Une semaine d'entraînement cohérente ne s'improvise pas séance par séance : elle se pense comme un tout, où chaque séance a un rôle par rapport aux autres. Cet article, qui fait partie du guide du suivi d'athlètes pour coach sportif, détaille les principes de planification qui reviennent quel que soit le sport encadré.
Les principes qui reviennent quel que soit le sport
Trois principes structurent une semaine cohérente, indépendamment du sport : alterner les séances à dominante intensité et les séances à dominante volume pour éviter d'accumuler deux journées exigeantes consécutives sur la même qualité ; prévoir au moins un jour de repos complet ; et faire suivre une semaine plus chargée d'une semaine plus légère plutôt que d'accumuler indéfiniment.
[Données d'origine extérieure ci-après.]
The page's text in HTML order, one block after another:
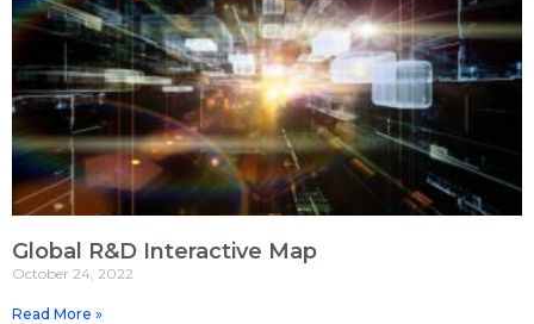
Global R&D Interactive Map
October 24, 2022
Read More »
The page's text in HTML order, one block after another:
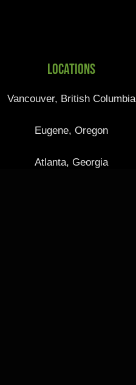
Locations
Vancouver, British Columbia
Eugene, Oregon
Atlanta, Georgia
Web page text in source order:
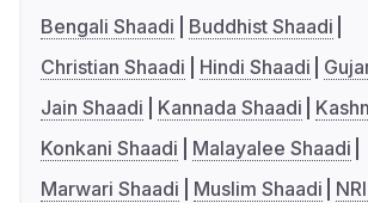
Bengali Shaadi
Buddhist Shaadi
Christian Shaadi
Hindi Shaadi
Jain Shaadi
Kannada Shaadi
Konkani Shaadi
Malayalee Shaadi
Marwari Shaadi
Muslim Shaadi
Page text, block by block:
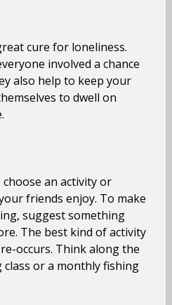
cure for loneliness.
involved a chance
also help to keep your
to dwell on
an activity or
friends enjoy. To make
suggest something
The best kind of activity
occurs. Think along the
class or a monthly fishing
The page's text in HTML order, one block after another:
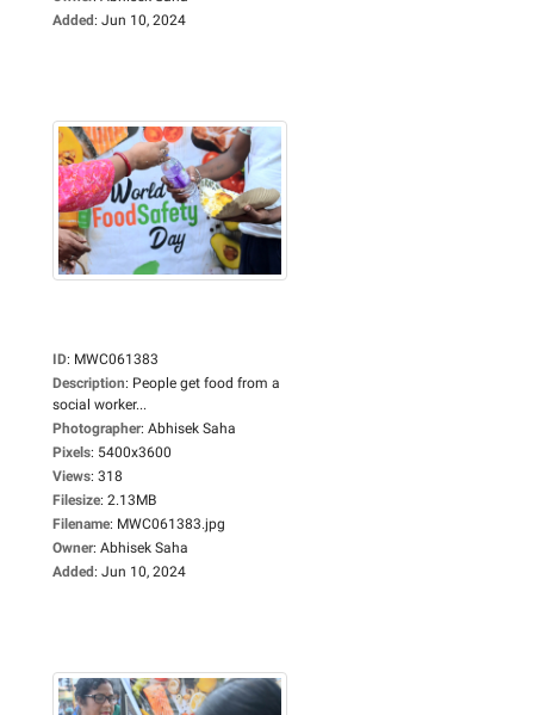
Added: Jun 10, 2024
ID: MWC061383
Description: People get food from a
social worker...
Photographer: Abhisek Saha
Pixels: 5400x3600
Views: 318
Filesize: 2.13MB
Filename: MWC061383.jpg
Owner: Abhisek Saha
Added: Jun 10, 2024
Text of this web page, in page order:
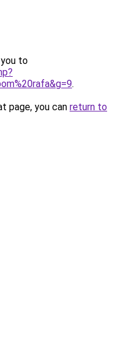
to
.
page, you can return to
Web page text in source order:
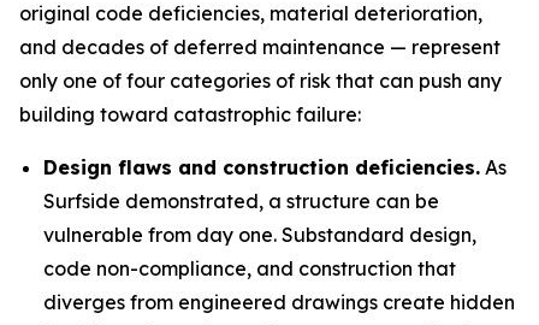
original code deficiencies, material deterioration,
and decades of deferred maintenance — represent
only one of four categories of risk that can push any
building toward catastrophic failure:
Design flaws and construction deficiencies. As
Surfside demonstrated, a structure can be
vulnerable from day one. Substandard design,
code non-compliance, and construction that
diverges from engineered drawings create hidden
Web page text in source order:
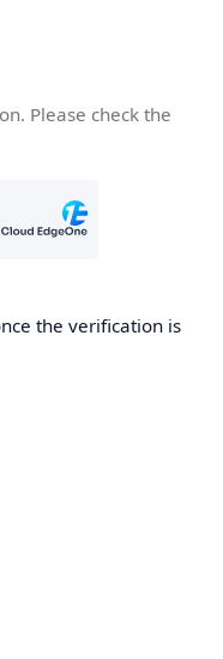
Please check the
the verification is
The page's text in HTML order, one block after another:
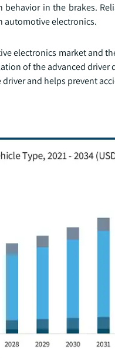
in the brakes.
automotive electronics.
electronics market and
of the advanced
and helps prevent
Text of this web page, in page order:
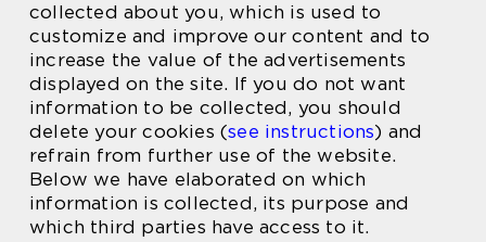
collected about you, which is used to
customize and improve our content and to
increase the value of the advertisements
displayed on the site. If you do not want
information to be collected, you should
delete your cookies (see instructions) and
refrain from further use of the website.
Below we have elaborated on which
information is collected, its purpose and
which third parties have access to it.
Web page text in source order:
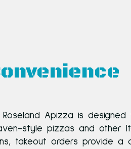
Apizza is
style pizzas and
takeout orders provide a
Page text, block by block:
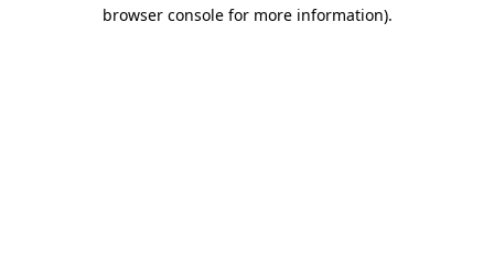
browser console for more information).
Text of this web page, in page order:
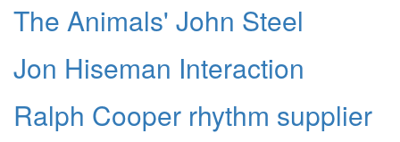
The Animals' John Steel
Jon Hiseman Interaction
Ralph Cooper rhythm supplier
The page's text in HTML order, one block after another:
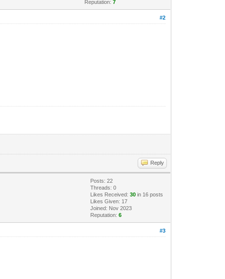
Reputation:7
#2
Reply
Posts: 22
Threads: 0
Likes Received:30 in 16 posts
Likes Given: 17
Joined: Nov 2023
Reputation:6
#3
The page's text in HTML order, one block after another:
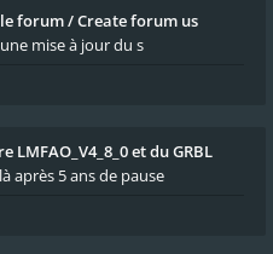
forum / Create forum us
mise à jour du s
et du GRBL
après 5 ans de pause
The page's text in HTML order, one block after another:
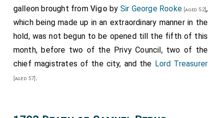
galleon brought fromVigo by Sir George Rooke[aged 52],
which being made up in an extraordinary manner in the
hold, was not begun to be opened till the fifth of this
month, before two of the Privy Council, two of the
chief magistrates of the city, and the Lord Treasurer
[aged 57] .
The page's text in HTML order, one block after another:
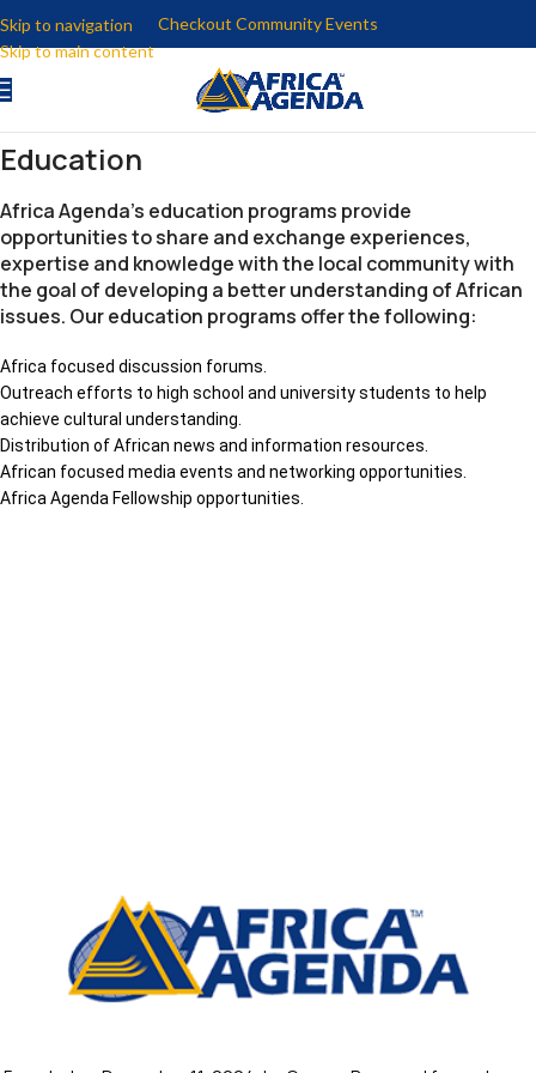
Skip to navigation
Skip to main content
Checkout Community Events
Education
Africa Agenda’s education programs provide
opportunities to share and exchange experiences,
expertise and knowledge with the local community with
the goal of developing a better understanding of African
issues. Our education programs offer the following:
Africa focused discussion forums.
Outreach efforts to high school and university students to help
achieve cultural understanding.
Distribution of African news and information resources.
African focused media events and networking opportunities.
Africa Agenda Fellowship opportunities.
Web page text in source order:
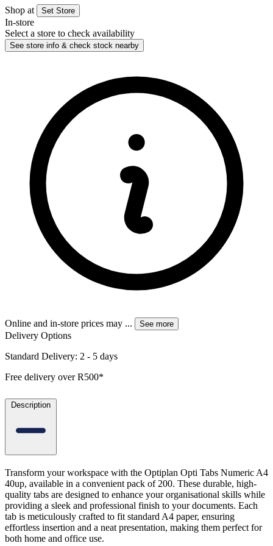
Shop at Set Store
In-store
Select a store to check availability
See store info & check stock nearby
Online and in-store prices may ... See more
Delivery Options
Standard Delivery: 2 - 5 days
Free delivery over R500*
Description
Transform your workspace with the Optiplan Opti Tabs Numeric A4
40up, available in a convenient pack of 200. These durable, high-
quality tabs are designed to enhance your organisational skills while
providing a sleek and professional finish to your documents. Each
tab is meticulously crafted to fit standard A4 paper, ensuring
effortless insertion and a neat presentation, making them perfect for
both home and office use.
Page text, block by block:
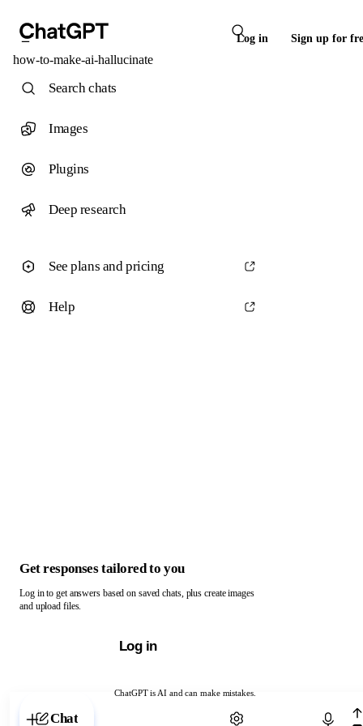
Log in Sign up for
how-to-make-ai-hallucinate
ChatGPT is AI and can make mistakes.
Chat with ChatGPT
Search chats
Images
Plugins
Deep research
See plans and pricing
Help
Get responses tailored to you
Log in to get answers based on saved chats, plus create images
and upload files.
Log in
Chat
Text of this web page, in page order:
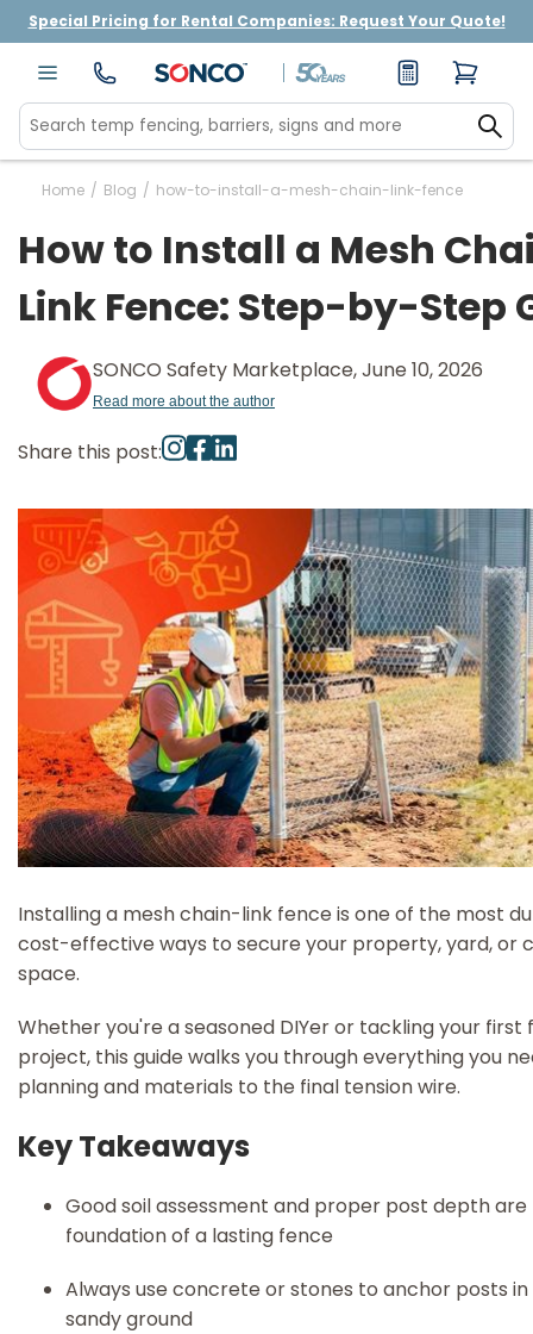
Special Pricing for Rental Companies: Request Your Quote!
Home / Blog / how-to-install-a-mesh-chain-link-fence
How to Install a Mesh
Link Fence: Step-by-Step
SONCO Safety Marketplace, June 10, 2026
Read more about the author
Share this post:
Installing a mesh chain-link fence is one of the most
cost-effective ways to secure your property, yard, or
space.
Whether you're a seasoned DIYer or tackling your first
project, this guide walks you through everything you
planning and materials to the final tension wire.
Key Takeaways
Good soil assessment and proper post depth
foundation of a lasting fence
Always use concrete or stones to anchor posts
sandy ground
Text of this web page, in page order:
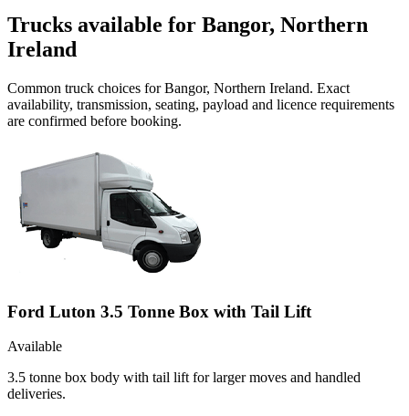
Trucks available for Bangor, Northern
Ireland
Common truck choices forBangor, Northern Ireland. Exact
availability, transmission, seating, payload and licence requirements
are confirmed before booking.
Ford Luton 3.5 Tonne Box with Tail Lift
Available
3.5 tonne box body with tail lift for larger moves and handled
deliveries.
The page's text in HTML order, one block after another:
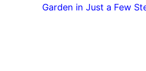
Garden in Just a Few
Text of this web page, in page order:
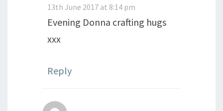
13th June 2017 at 8:14 pm
Evening Donna crafting hugs
xxx
Reply
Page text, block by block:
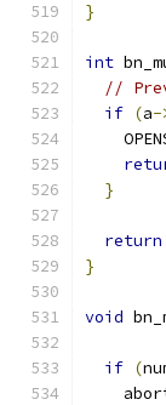
}
int
//
if (a-
}
return
}
void
if (
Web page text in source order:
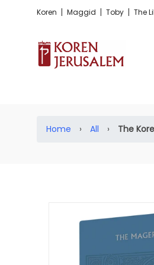
Koren | Maggid | Toby | The
Home › All › The
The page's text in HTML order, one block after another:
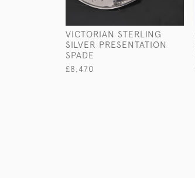
VICTORIAN STERLING
SILVER PRESENTATION
SPADE
£8,470
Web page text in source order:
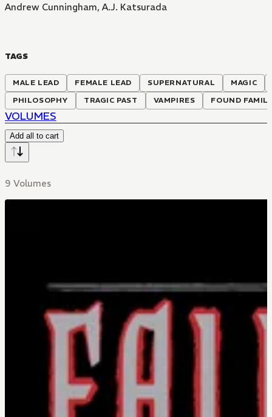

Voir Calculer la charge d'entraînement pour la métrique qui permet de vérifier concrètement cette répartition.
Répartir intensité et volume dans la semaine
Concrètement, cela signifie éviter d'enchaîner deux séances très intenses sur la même filière (deux séances de force lourde, ou deux séances à haute intensité cardio-vasculaire) sans récupération suffisante entre les deux. Une séance technique ou à faible intensité entre deux séances exigeantes permet de récupérer sans pour autant couper l'entraînement.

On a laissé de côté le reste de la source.